Следствием этого восхитительного катаклизма — данную форму в конечном итоге принимали почти все проекты тети Лусии, даже такой, казалось бы, простенький, как использование летних каникул для изучения азов музыки, — стало первое появление Томаса Игельдо в пиджаке и галстуке ровно в семь вечера, что мы восприняли как исполнение нашего давнего тайного желания или, скорее, как удовлетворение долго снедавшего нас любопытства. Нам наконец-то предстояло понять, что подразумевала под словом «музыка» тетя Лусия. Впрочем, что касается меня, то я не знаю, только ли это возбуждало мой интерес. Возможно, тетя Лусия, сама того не сознавая, обладала способностью одними своими рассказами и проектами рождать эстетические идеи, которые, в свою очередь, будили нашу мысль и воображение, хотя и не приводили ни к каким конкретным результатам. Пожалуй, не стоило бы обращать на это особого внимания, но в дальнейшем мы увидим, что способность к общим, а не предметным размышлениям была весьма привлекательна и плодотворна для воспитания трех юных существ, каковыми мы и являлись.

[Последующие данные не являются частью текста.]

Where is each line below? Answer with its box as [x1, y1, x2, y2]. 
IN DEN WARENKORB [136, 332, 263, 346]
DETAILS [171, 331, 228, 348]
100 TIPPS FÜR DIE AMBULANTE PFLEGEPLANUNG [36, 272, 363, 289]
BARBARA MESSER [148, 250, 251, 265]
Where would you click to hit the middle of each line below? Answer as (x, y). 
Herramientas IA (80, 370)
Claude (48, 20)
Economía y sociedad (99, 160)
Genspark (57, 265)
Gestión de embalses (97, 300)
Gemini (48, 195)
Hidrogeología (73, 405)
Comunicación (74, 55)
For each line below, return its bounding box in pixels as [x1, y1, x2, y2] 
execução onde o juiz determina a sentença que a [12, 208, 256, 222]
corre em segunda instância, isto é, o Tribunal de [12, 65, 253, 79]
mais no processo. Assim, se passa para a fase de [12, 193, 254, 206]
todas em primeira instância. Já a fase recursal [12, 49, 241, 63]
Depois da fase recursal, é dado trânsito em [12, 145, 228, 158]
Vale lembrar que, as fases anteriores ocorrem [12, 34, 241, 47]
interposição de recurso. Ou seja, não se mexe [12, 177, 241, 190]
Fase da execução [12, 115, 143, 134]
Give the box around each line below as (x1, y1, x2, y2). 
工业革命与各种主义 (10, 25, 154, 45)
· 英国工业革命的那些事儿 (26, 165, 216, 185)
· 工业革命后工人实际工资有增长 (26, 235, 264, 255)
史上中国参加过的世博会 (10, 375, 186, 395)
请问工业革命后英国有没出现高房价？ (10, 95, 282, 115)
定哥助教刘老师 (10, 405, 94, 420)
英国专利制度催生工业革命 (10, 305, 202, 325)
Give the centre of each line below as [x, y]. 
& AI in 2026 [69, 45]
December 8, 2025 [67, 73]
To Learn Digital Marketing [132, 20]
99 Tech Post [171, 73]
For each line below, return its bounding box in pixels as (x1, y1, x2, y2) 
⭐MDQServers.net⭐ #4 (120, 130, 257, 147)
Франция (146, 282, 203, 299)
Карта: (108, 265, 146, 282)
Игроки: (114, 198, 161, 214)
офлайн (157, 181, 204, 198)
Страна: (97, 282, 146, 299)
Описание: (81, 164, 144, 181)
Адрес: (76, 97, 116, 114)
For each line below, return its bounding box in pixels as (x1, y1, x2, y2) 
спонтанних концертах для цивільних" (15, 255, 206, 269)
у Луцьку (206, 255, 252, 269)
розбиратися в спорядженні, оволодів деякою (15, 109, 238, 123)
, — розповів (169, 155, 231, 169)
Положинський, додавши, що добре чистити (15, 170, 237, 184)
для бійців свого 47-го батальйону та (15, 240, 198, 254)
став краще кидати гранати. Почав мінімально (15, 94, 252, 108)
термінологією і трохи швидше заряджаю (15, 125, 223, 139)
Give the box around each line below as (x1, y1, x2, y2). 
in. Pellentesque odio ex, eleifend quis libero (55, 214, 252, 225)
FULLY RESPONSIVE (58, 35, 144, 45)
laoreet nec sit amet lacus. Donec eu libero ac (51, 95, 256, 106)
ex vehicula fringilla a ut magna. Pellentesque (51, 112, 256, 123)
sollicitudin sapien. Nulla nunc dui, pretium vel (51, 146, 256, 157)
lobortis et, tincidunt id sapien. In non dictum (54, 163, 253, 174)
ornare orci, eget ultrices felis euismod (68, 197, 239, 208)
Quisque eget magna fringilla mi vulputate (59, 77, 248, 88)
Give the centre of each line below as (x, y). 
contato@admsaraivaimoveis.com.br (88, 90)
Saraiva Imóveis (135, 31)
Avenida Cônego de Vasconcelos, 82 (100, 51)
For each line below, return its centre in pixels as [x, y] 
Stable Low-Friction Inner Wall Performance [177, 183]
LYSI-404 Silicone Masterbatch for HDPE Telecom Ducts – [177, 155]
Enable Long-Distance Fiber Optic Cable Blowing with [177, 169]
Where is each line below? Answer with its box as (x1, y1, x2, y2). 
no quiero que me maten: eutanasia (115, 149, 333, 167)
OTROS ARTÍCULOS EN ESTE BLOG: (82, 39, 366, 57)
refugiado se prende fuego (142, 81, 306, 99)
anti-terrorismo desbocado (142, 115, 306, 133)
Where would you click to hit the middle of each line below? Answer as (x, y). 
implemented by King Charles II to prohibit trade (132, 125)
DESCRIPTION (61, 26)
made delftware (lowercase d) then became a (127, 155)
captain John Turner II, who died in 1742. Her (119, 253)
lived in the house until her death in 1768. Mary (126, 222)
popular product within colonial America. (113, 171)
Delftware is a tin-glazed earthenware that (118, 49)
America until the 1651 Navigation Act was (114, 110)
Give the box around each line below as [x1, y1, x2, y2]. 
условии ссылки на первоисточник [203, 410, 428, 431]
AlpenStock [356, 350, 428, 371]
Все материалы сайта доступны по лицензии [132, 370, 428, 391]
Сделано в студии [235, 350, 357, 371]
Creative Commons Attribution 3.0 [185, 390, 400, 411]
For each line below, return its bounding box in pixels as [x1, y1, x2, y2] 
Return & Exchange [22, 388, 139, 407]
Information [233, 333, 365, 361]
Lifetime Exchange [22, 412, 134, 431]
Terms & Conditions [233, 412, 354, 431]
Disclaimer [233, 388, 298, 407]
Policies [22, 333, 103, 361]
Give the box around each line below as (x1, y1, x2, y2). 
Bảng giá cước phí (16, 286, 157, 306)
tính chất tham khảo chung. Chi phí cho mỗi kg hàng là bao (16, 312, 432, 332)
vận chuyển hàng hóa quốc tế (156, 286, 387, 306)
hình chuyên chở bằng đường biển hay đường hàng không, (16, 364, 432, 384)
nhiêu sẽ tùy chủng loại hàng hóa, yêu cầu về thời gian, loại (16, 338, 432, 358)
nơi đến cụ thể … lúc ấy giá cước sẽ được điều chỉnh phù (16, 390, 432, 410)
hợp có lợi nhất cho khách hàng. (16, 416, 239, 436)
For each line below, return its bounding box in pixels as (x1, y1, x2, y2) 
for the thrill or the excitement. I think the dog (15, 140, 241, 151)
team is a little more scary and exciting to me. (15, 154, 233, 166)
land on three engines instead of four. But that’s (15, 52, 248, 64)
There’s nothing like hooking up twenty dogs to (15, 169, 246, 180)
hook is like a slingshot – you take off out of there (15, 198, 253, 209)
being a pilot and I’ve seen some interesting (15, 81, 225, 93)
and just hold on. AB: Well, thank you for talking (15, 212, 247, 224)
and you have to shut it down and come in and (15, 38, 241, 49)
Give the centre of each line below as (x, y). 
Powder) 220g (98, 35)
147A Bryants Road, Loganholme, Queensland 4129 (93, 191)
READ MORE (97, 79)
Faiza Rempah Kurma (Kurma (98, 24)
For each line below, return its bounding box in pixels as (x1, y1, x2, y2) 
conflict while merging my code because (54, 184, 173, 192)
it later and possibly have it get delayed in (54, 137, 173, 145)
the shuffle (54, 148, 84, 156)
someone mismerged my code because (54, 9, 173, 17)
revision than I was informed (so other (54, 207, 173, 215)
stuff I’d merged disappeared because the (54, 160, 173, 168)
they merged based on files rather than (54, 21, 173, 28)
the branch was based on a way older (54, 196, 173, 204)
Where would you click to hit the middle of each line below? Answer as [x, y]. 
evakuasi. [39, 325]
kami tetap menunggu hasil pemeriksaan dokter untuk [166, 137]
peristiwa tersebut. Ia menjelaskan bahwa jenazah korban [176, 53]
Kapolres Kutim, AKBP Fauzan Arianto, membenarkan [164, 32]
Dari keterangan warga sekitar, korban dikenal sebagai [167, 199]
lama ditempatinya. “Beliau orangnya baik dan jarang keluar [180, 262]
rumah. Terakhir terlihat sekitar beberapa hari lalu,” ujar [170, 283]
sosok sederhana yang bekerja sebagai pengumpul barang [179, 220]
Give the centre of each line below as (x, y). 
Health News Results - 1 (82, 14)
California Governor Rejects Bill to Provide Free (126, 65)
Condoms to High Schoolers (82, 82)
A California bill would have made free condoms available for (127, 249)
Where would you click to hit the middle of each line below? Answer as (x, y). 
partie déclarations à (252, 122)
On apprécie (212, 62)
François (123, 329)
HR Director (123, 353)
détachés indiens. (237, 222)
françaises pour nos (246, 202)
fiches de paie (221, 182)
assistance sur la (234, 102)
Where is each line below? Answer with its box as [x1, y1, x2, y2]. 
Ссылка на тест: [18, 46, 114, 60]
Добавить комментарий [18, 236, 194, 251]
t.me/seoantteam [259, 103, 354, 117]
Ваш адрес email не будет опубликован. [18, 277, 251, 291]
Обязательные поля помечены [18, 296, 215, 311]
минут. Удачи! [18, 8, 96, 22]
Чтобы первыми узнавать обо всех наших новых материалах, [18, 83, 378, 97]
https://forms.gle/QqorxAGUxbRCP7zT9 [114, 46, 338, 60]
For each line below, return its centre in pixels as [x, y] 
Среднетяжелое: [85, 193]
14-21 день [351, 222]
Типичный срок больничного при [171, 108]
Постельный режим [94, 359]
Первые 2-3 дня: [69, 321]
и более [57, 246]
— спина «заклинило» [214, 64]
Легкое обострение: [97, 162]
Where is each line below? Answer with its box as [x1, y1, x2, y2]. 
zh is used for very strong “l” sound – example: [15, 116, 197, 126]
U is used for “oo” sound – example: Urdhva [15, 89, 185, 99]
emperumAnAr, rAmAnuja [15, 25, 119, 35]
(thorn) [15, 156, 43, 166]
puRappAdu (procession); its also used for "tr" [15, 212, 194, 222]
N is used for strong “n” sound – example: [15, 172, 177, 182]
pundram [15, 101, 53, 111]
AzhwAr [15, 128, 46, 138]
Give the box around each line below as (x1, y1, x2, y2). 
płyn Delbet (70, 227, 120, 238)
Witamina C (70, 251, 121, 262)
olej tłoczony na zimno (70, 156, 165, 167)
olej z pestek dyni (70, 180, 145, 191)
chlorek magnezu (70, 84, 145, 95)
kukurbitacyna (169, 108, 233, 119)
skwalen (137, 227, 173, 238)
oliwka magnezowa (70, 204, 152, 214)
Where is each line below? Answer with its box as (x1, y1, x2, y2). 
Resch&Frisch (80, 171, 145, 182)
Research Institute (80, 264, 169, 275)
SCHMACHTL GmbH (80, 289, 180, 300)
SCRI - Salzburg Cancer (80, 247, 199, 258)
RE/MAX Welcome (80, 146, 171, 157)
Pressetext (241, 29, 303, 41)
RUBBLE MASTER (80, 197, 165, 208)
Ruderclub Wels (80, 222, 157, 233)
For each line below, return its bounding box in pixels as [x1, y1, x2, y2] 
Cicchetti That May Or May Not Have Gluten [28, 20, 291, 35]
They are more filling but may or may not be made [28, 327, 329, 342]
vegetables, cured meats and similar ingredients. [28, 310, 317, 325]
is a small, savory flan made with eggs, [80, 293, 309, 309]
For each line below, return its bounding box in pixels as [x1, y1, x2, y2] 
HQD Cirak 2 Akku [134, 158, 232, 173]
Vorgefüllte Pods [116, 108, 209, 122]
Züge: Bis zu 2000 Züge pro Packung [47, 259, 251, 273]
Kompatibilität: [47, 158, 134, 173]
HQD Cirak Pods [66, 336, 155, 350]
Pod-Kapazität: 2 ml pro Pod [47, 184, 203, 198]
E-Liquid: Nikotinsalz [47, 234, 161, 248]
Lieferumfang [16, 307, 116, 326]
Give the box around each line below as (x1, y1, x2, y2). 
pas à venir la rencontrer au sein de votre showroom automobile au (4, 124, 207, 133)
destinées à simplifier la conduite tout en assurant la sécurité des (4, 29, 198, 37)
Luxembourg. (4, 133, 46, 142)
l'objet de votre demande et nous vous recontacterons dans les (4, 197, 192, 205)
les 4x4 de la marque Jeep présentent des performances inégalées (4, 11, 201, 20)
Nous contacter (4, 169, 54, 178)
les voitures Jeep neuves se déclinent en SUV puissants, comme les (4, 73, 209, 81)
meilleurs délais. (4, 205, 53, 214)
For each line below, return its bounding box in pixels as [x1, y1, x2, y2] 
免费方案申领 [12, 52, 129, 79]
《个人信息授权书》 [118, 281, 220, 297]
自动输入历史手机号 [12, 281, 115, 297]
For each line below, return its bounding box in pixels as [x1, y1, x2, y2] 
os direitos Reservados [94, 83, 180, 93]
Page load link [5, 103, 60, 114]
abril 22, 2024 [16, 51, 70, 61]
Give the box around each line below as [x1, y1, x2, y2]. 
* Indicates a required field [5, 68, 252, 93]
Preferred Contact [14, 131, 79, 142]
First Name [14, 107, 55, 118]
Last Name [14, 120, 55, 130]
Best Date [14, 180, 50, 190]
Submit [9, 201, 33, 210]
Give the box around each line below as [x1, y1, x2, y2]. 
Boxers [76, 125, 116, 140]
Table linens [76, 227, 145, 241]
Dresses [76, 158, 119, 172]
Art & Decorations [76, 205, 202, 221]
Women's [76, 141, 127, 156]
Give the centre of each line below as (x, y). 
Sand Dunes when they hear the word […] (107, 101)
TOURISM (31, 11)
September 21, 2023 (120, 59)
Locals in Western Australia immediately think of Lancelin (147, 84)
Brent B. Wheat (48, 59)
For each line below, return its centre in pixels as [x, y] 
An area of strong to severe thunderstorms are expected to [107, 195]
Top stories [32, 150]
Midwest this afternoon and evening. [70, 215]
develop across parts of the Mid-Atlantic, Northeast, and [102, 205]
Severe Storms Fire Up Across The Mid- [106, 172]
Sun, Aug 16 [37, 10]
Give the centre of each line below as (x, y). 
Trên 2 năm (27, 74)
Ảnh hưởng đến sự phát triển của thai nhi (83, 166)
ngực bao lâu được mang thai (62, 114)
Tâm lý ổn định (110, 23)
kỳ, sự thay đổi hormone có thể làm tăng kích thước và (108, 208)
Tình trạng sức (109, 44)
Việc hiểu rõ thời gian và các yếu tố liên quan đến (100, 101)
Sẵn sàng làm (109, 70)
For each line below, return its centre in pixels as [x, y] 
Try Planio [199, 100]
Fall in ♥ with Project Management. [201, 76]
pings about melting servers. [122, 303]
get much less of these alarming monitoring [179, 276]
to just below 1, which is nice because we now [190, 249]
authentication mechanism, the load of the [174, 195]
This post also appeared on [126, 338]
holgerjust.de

Томас Игельдо был с ног до головы таким же реальным и конкретным, как мы, если не более. Однако его имя, вкупе с книжным магазином и славой музыканта, или поэта, или просто необычного человека, было отягощено той солидностью и тем несоразмерным совершенством, которым отмечено все, что тетя Лусия, будучи в ударе, делала предметом своих риторических упражнений. В Томасе Игельдо, когда он в тот вечер вошел в гостиную тети Лусии и поздоровался с ней, с мамой и с нами, не было практически ничего, присущего именно ему. Я как сейчас вижу его перед собой, стоящего под восхищенными взглядами женщин, готовых увидеть в нем самом и в каждом движении его души то, чего нет ни в одном другом музыканте. С годами я поняла, что нет худшего способа узнать человека, чем взирать на него так, как мы в тот вечер взирали на Томаса Игельдо. Когда он вошел в гостиную, тетя Лусия взяла самую высокую ноту, на какую только была способна, и вышло очень смешно. Мы все рассмеялись, кроме Томаса Игельдо — он лишь смущенно улыбнулся, словно ему было лет на двадцать меньше и его вызвали к доске, чтобы посмеяться над его короткими штанами, хотя тетя Лусия сделала примерно то же самое, сказав: «Господи, Игельдо, ну не смешно ли надевать на себя такую красоту, чтобы просто дать девочкам урок! Ты само совершенство! Этот дом не является и никогда не будет местом, где подают невыносимый французский чай и сидят на неудобных стульях с тонкими ножками, от которых так устаешь. Это чисто учебное заведение, основанное мной для того, чтобы здесь звучала самая высокая музыка, и звучала так, как нигде и никогда…» Возможно, в тот раз она произнесла не совсем такие слова, но позже, насколько я помню, она сказала именно это. А тогда она широко раскинула руки, словно показывая маме, что вручает нас троих Томасу Игельдо, чтобы он лично, такой, как есть, при галстуке и все прочее, поднял нас до вершин музыки, и этот жест выразил то же самое, что она не выразила словами.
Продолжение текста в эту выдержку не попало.